Start of Records for the exercise

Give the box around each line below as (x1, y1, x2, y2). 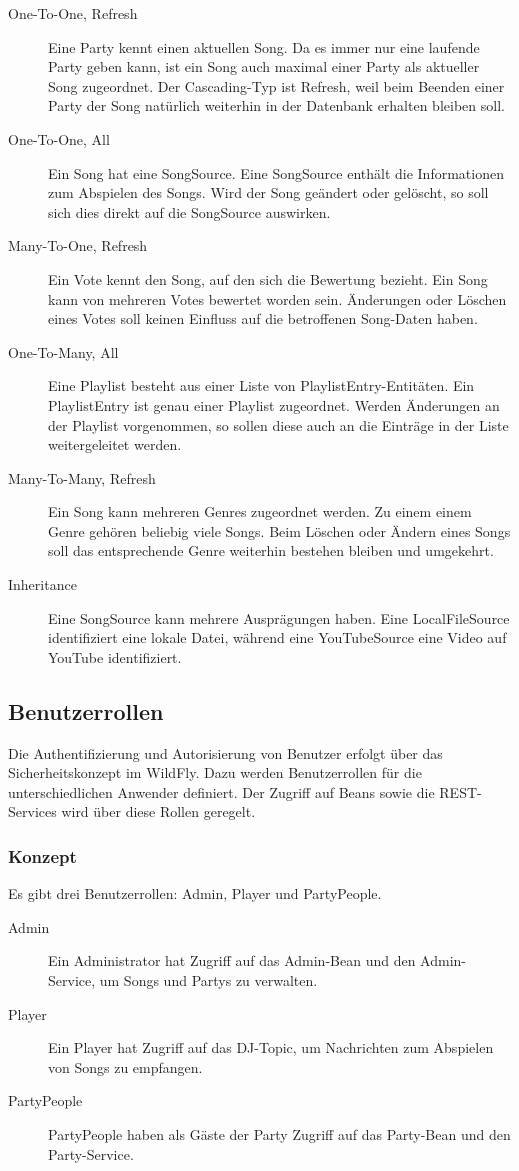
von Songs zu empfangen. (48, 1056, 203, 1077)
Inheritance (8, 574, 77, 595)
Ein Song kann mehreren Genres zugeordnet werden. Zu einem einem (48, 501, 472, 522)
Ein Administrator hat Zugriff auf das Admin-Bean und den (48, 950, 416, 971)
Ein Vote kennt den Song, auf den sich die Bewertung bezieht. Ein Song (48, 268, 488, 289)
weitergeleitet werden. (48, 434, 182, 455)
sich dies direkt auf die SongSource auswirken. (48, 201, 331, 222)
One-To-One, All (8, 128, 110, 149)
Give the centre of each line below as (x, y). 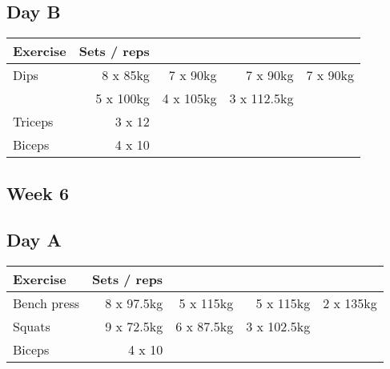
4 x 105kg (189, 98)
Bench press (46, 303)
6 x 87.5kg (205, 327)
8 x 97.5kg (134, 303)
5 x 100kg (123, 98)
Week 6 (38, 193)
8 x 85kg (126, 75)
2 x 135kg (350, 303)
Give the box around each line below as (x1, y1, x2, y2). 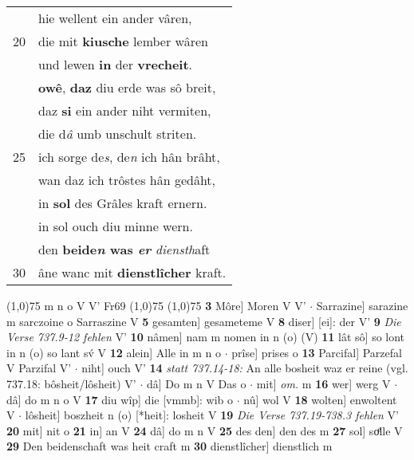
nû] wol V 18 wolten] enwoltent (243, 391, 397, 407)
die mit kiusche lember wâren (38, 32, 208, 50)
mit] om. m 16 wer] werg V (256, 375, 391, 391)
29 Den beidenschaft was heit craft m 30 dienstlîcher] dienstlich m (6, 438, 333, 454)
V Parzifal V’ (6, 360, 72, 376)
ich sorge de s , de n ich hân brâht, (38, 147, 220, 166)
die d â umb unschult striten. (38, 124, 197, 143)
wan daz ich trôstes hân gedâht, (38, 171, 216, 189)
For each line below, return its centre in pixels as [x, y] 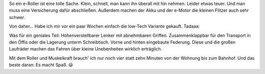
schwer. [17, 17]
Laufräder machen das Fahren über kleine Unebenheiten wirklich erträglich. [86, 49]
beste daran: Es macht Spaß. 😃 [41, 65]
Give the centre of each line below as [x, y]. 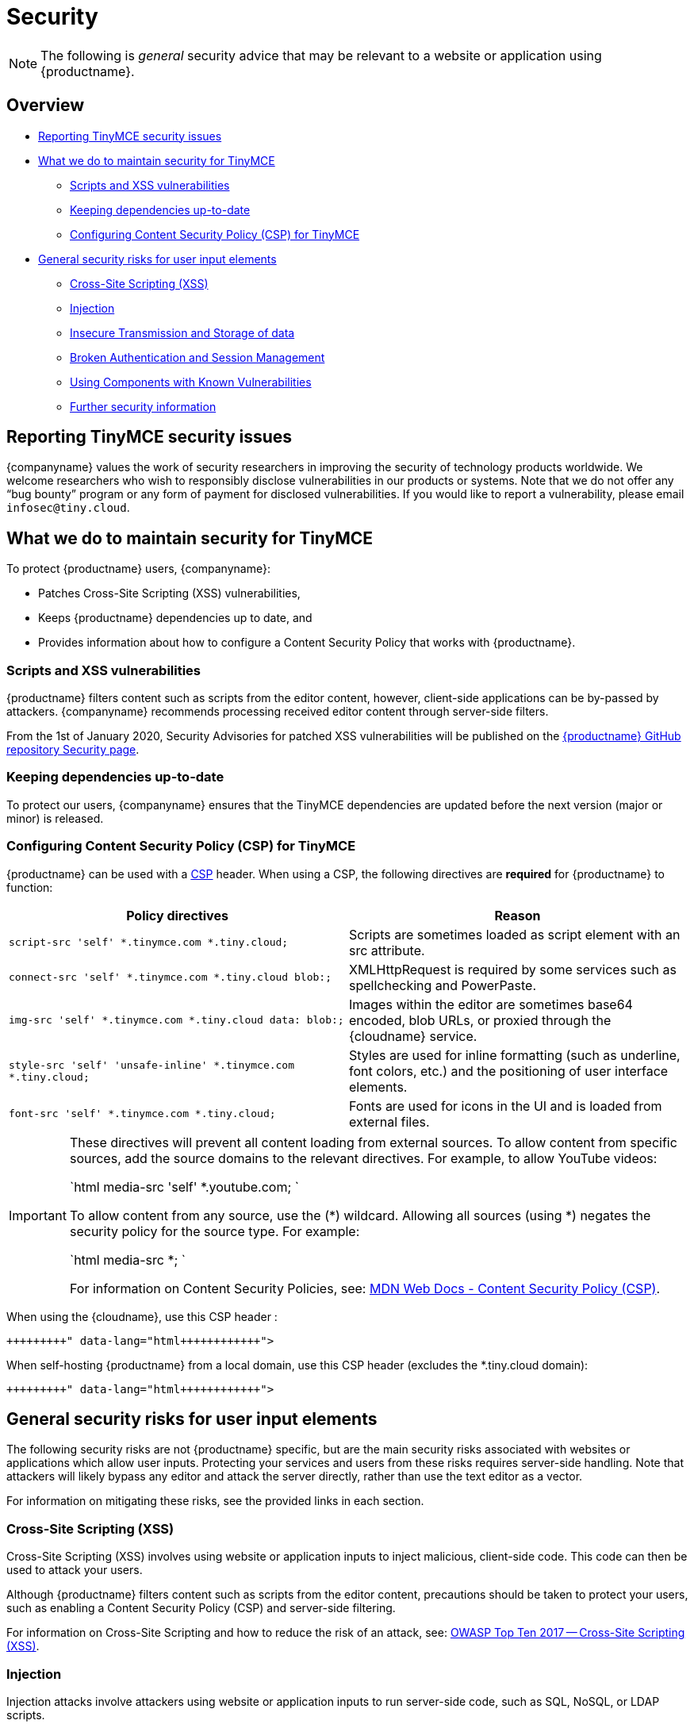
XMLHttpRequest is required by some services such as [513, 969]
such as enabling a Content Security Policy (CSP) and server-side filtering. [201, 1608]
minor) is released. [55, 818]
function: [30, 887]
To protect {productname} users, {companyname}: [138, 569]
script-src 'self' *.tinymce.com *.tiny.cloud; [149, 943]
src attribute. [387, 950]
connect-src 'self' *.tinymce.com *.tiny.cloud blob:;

End of Records for the exercise

Take the preceding listing and transcribe it exactly, skipping the pictures.

Give the box around each line below as (x1, y1, x2, y2). 
von Songs zu empfangen. (48, 1056, 203, 1077)
Inheritance (8, 574, 77, 595)
Ein Song kann mehreren Genres zugeordnet werden. Zu einem einem (48, 501, 472, 522)
Ein Administrator hat Zugriff auf das Admin-Bean und den (48, 950, 416, 971)
Ein Vote kennt den Song, auf den sich die Bewertung bezieht. Ein Song (48, 268, 488, 289)
weitergeleitet werden. (48, 434, 182, 455)
sich dies direkt auf die SongSource auswirken. (48, 201, 331, 222)
One-To-One, All (8, 128, 110, 149)
Give the centre of each line below as (x, y). 
4 x 105kg (189, 98)
Bench press (46, 303)
6 x 87.5kg (205, 327)
8 x 97.5kg (134, 303)
5 x 100kg (123, 98)
Week 6 (38, 193)
8 x 85kg (126, 75)
2 x 135kg (350, 303)
Give the box around each line below as (x1, y1, x2, y2). 
nû] wol V 18 wolten] enwoltent (243, 391, 397, 407)
die mit kiusche lember wâren (38, 32, 208, 50)
mit] om. m 16 wer] werg V (256, 375, 391, 391)
29 Den beidenschaft was heit craft m 30 dienstlîcher] dienstlich m (6, 438, 333, 454)
V Parzifal V’ (6, 360, 72, 376)
ich sorge de s , de n ich hân brâht, (38, 147, 220, 166)
die d â umb unschult striten. (38, 124, 197, 143)
wan daz ich trôstes hân gedâht, (38, 171, 216, 189)
For each line below, return its centre in pixels as [x, y] 
schwer. [17, 17]
Laufräder machen das Fahren über kleine Unebenheiten wirklich erträglich. [86, 49]
beste daran: Es macht Spaß. 😃 [41, 65]
Give the centre of each line below as [x, y]. 
XMLHttpRequest is required by some services such as [513, 969]
such as enabling a Content Security Policy (CSP) and server-side filtering. [201, 1608]
minor) is released. [55, 818]
function: [30, 887]
To protect {productname} users, {companyname}: [138, 569]
script-src 'self' *.tinymce.com *.tiny.cloud; [149, 943]
src attribute. [387, 950]
connect-src 'self' *.tinymce.com *.tiny.cloud blob:;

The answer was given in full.